----- Task material

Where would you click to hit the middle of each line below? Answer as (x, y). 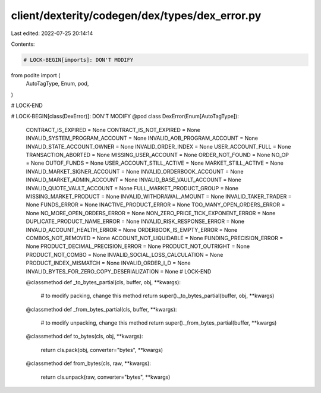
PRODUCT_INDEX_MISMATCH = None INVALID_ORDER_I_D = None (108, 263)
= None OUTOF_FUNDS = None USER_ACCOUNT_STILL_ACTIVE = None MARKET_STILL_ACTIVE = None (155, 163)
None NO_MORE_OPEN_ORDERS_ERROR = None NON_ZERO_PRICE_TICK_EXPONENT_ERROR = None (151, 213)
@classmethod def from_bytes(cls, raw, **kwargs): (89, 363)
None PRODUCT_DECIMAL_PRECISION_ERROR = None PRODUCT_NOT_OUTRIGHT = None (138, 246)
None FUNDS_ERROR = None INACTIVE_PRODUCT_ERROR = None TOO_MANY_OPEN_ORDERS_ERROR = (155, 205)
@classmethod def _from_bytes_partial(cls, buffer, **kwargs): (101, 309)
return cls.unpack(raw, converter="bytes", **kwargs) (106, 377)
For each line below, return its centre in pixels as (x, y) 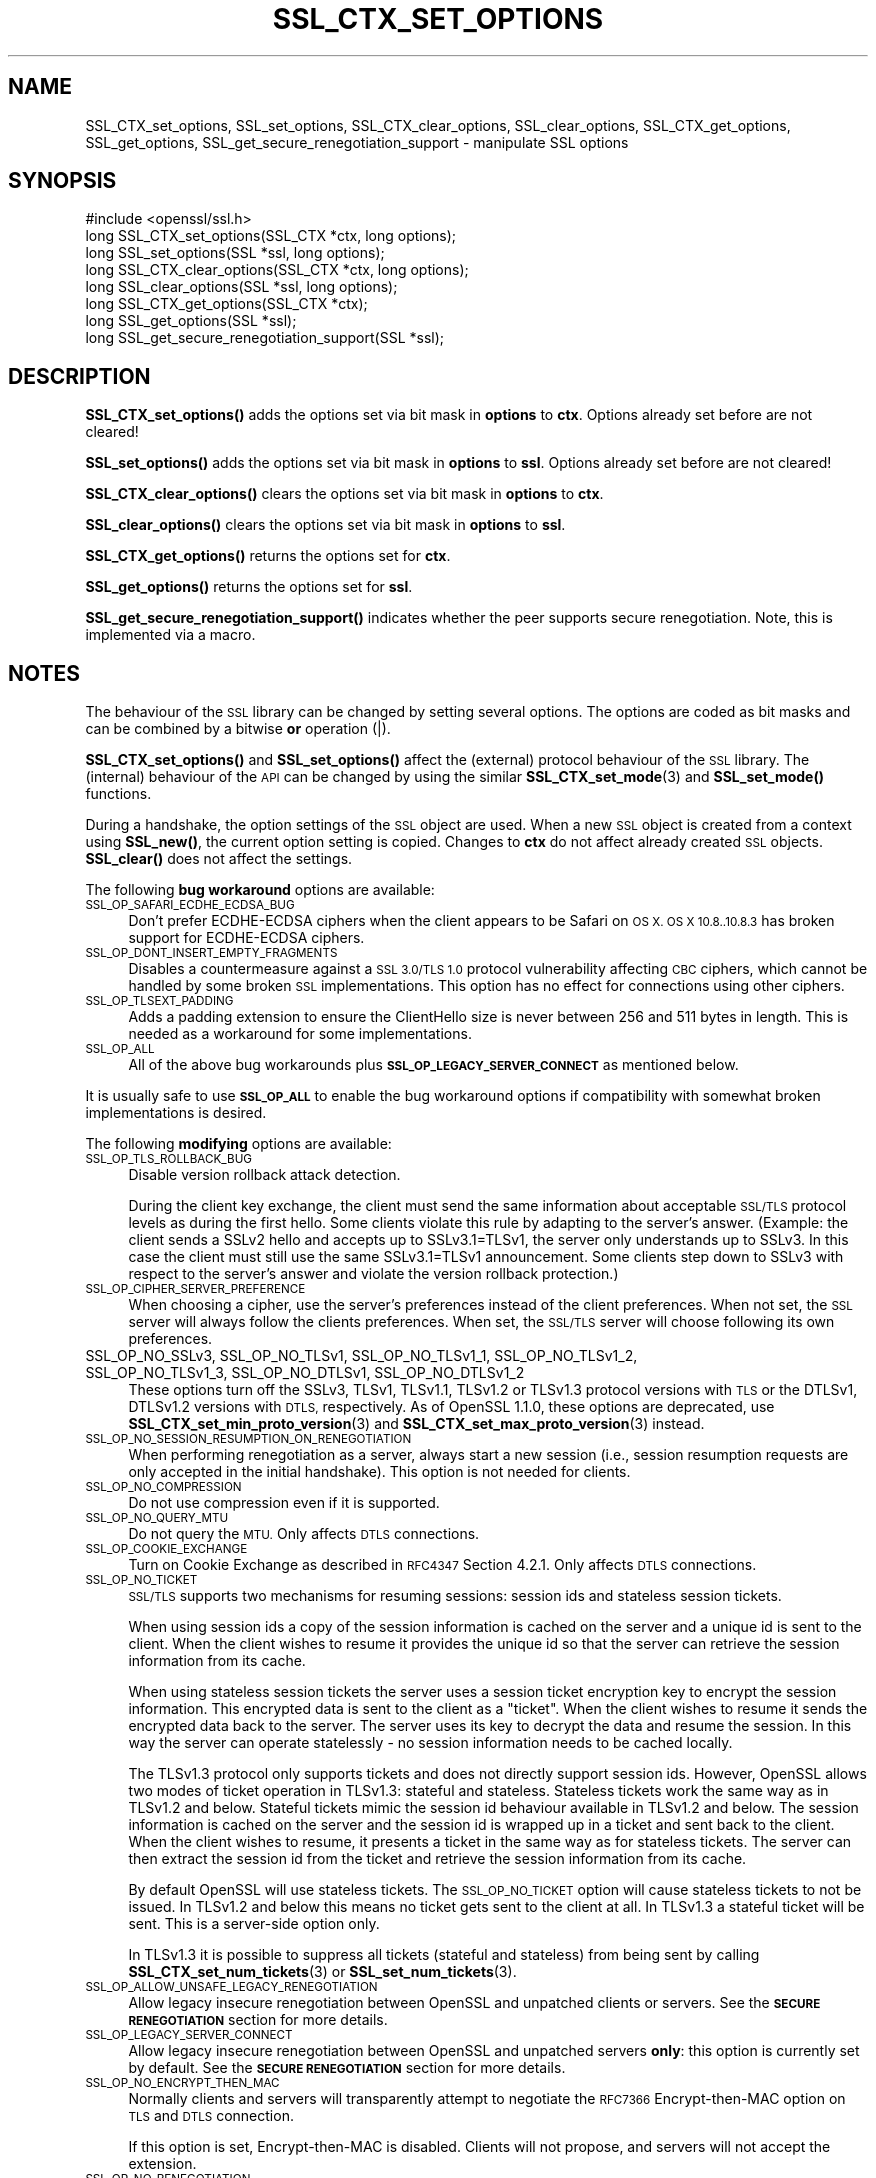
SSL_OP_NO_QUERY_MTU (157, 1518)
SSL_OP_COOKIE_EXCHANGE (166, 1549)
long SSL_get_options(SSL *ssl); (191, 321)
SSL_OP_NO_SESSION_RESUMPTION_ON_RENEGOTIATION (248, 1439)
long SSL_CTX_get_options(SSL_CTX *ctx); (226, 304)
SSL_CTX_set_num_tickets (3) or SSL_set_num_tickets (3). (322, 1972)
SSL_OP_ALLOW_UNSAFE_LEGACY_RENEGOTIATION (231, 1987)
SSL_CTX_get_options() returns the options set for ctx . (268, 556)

----------

◆ About this task:
Work out how many lines in this data contain "long". Only that number should be given.

◆ Your solution:
2